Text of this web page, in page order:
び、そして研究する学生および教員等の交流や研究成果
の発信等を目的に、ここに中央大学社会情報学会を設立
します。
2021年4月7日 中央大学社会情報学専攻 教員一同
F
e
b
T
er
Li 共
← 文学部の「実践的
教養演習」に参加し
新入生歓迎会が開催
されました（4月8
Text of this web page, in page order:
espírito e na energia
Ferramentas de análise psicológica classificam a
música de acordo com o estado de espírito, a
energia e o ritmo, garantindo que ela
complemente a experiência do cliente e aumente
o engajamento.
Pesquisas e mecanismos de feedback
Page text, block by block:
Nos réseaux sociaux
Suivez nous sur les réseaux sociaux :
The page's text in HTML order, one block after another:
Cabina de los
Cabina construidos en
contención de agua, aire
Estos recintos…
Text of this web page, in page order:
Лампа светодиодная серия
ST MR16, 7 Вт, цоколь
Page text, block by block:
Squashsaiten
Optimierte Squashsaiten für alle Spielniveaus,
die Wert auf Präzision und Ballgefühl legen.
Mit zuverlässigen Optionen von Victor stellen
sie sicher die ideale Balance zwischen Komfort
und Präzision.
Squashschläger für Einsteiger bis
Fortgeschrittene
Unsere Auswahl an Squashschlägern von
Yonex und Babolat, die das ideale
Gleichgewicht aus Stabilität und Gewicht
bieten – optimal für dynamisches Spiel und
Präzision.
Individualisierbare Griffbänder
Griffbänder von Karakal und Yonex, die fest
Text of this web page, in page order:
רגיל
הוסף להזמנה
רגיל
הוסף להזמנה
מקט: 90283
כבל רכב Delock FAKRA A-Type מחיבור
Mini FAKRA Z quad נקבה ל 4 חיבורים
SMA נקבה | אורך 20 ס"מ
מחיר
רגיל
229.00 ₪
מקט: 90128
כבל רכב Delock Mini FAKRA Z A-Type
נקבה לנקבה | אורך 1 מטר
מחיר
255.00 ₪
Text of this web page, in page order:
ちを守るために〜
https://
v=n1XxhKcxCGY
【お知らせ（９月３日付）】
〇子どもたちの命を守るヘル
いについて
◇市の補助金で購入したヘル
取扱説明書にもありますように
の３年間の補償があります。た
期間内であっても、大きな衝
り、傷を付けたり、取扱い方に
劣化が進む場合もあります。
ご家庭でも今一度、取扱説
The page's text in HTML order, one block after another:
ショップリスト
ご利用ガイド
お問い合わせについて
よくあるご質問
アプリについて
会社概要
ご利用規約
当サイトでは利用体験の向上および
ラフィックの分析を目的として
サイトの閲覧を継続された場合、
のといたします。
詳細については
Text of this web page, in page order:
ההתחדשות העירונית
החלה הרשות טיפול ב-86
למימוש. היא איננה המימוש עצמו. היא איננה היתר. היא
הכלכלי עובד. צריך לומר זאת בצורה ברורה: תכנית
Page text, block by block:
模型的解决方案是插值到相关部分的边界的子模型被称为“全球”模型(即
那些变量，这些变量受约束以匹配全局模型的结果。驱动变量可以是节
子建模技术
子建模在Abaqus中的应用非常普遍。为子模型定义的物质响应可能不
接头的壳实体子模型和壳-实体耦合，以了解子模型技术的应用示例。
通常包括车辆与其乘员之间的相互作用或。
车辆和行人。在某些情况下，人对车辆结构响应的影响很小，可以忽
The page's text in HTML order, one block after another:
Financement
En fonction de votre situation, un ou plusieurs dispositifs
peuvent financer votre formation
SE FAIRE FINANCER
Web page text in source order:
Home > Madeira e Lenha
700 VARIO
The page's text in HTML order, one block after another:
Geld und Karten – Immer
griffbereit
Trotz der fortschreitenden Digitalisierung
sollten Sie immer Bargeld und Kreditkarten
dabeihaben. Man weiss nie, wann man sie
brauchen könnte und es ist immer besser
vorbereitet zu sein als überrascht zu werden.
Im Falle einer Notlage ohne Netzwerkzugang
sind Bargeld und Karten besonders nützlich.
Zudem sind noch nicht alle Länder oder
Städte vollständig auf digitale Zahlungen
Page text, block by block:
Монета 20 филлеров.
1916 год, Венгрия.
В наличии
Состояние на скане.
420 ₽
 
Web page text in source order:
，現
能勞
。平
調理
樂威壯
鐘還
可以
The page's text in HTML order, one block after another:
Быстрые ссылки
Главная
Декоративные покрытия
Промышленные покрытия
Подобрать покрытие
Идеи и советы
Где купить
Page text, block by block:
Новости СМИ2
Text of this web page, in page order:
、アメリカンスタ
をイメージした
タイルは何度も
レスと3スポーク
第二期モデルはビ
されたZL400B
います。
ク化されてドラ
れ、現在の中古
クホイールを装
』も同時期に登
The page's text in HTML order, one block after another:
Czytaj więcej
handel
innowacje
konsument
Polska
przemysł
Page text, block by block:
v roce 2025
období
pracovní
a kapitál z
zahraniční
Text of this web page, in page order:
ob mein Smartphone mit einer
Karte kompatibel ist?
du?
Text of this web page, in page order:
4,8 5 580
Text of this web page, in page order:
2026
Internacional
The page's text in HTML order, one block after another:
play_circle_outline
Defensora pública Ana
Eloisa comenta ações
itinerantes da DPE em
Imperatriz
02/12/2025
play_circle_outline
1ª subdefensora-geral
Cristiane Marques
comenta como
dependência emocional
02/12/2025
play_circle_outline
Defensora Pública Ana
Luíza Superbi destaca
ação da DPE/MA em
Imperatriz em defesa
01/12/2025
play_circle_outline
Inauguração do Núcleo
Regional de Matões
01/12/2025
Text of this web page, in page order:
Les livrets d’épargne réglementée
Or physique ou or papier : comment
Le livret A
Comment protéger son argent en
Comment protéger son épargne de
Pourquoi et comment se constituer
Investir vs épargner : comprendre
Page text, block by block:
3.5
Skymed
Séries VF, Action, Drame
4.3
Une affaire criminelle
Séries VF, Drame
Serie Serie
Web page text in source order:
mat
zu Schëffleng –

:: Required work ::
Each record must be output word for word.

:: Answer space ::
Text of this web page, in page order:
び、そして研究する学生および教員等の交流や研究成果
の発信等を目的に、ここに中央大学社会情報学会を設立
します。
2021年4月7日 中央大学社会情報学専攻 教員一同
F
e
b
T
er
Li 共
← 文学部の「実践的
教養演習」に参加し
新入生歓迎会が開催
されました（4月8
Text of this web page, in page order:
espírito e na energia
Ferramentas de análise psicológica classificam a
música de acordo com o estado de espírito, a
energia e o ritmo, garantindo que ela
complemente a experiência do cliente e aumente
o engajamento.
Pesquisas e mecanismos de feedback
Page text, block by block:
Nos réseaux sociaux
Suivez nous sur les réseaux sociaux :
The page's text in HTML order, one block after another:
Cabina de los
Cabina construidos en
contención de agua, aire
Estos recintos…
Text of this web page, in page order:
Лампа светодиодная серия
ST MR16, 7 Вт, цоколь
Page text, block by block:
Squashsaiten
Optimierte Squashsaiten für alle Spielniveaus,
die Wert auf Präzision und Ballgefühl legen.
Mit zuverlässigen Optionen von Victor stellen
sie sicher die ideale Balance zwischen Komfort
und Präzision.
Squashschläger für Einsteiger bis
Fortgeschrittene
Unsere Auswahl an Squashschlägern von
Yonex und Babolat, die das ideale
Gleichgewicht aus Stabilität und Gewicht
bieten – optimal für dynamisches Spiel und
Präzision.
Individualisierbare Griffbänder
Griffbänder von Karakal und Yonex, die fest
Text of this web page, in page order:
רגיל
הוסף להזמנה
רגיל
הוסף להזמנה
מקט: 90283
כבל רכב Delock FAKRA A-Type מחיבור
Mini FAKRA Z quad נקבה ל 4 חיבורים
SMA נקבה | אורך 20 ס"מ
מחיר
רגיל
229.00 ₪
מקט: 90128
כבל רכב Delock Mini FAKRA Z A-Type
נקבה לנקבה | אורך 1 מטר
מחיר
255.00 ₪
Text of this web page, in page order:
ちを守るために〜
https://
v=n1XxhKcxCGY
【お知らせ（９月３日付）】
〇子どもたちの命を守るヘル
いについて
◇市の補助金で購入したヘル
取扱説明書にもありますように
の３年間の補償があります。た
期間内であっても、大きな衝
り、傷を付けたり、取扱い方に
劣化が進む場合もあります。
ご家庭でも今一度、取扱説
The page's text in HTML order, one block after another:
ショップリスト
ご利用ガイド
お問い合わせについて
よくあるご質問
アプリについて
会社概要
ご利用規約
当サイトでは利用体験の向上および
ラフィックの分析を目的として
サイトの閲覧を継続された場合、
のといたします。
詳細については
Text of this web page, in page order:
ההתחדשות העירונית
החלה הרשות טיפול ב-86
למימוש. היא איננה המימוש עצמו. היא איננה היתר. היא
הכלכלי עובד. צריך לומר זאת בצורה ברורה: תכנית
Page text, block by block:
模型的解决方案是插值到相关部分的边界的子模型被称为“全球”模型(即
那些变量，这些变量受约束以匹配全局模型的结果。驱动变量可以是节
子建模技术
子建模在Abaqus中的应用非常普遍。为子模型定义的物质响应可能不
接头的壳实体子模型和壳-实体耦合，以了解子模型技术的应用示例。
通常包括车辆与其乘员之间的相互作用或。
车辆和行人。在某些情况下，人对车辆结构响应的影响很小，可以忽
The page's text in HTML order, one block after another:
Financement
En fonction de votre situation, un ou plusieurs dispositifs
peuvent financer votre formation
SE FAIRE FINANCER
Web page text in source order:
Home > Madeira e Lenha
700 VARIO
The page's text in HTML order, one block after another:
Geld und Karten – Immer
griffbereit
Trotz der fortschreitenden Digitalisierung
sollten Sie immer Bargeld und Kreditkarten
dabeihaben. Man weiss nie, wann man sie
brauchen könnte und es ist immer besser
vorbereitet zu sein als überrascht zu werden.
Im Falle einer Notlage ohne Netzwerkzugang
sind Bargeld und Karten besonders nützlich.
Zudem sind noch nicht alle Länder oder
Städte vollständig auf digitale Zahlungen
Page text, block by block:
Монета 20 филлеров.
1916 год, Венгрия.
В наличии
Состояние на скане.
420 ₽
 
Web page text in source order:
，現
能勞
。平
調理
樂威壯
鐘還
可以
The page's text in HTML order, one block after another:
Быстрые ссылки
Главная
Декоративные покрытия
Промышленные покрытия
Подобрать покрытие
Идеи и советы
Где купить
Page text, block by block:
Новости СМИ2
Text of this web page, in page order:
、アメリカンスタ
をイメージした
タイルは何度も
レスと3スポーク
第二期モデルはビ
されたZL400B
います。
ク化されてドラ
れ、現在の中古
クホイールを装
』も同時期に登
The page's text in HTML order, one block after another:
Czytaj więcej
handel
innowacje
konsument
Polska
przemysł
Page text, block by block:
v roce 2025
období
pracovní
a kapitál z
zahraniční
Text of this web page, in page order:
ob mein Smartphone mit einer
Karte kompatibel ist?
du?
Text of this web page, in page order:
4,8 5 580
Text of this web page, in page order:
2026
Internacional
The page's text in HTML order, one block after another:
play_circle_outline
Defensora pública Ana
Eloisa comenta ações
itinerantes da DPE em
Imperatriz
02/12/2025
play_circle_outline
1ª subdefensora-geral
Cristiane Marques
comenta como
dependência emocional
02/12/2025
play_circle_outline
Defensora Pública Ana
Luíza Superbi destaca
ação da DPE/MA em
Imperatriz em defesa
01/12/2025
play_circle_outline
Inauguração do Núcleo
Regional de Matões
01/12/2025
Text of this web page, in page order:
Les livrets d’épargne réglementée
Or physique ou or papier : comment
Le livret A
Comment protéger son argent en
Comment protéger son épargne de
Pourquoi et comment se constituer
Investir vs épargner : comprendre
Page text, block by block:
3.5
Skymed
Séries VF, Action, Drame
4.3
Une affaire criminelle
Séries VF, Drame
Serie Serie
Web page text in source order:
mat
zu Schëffleng –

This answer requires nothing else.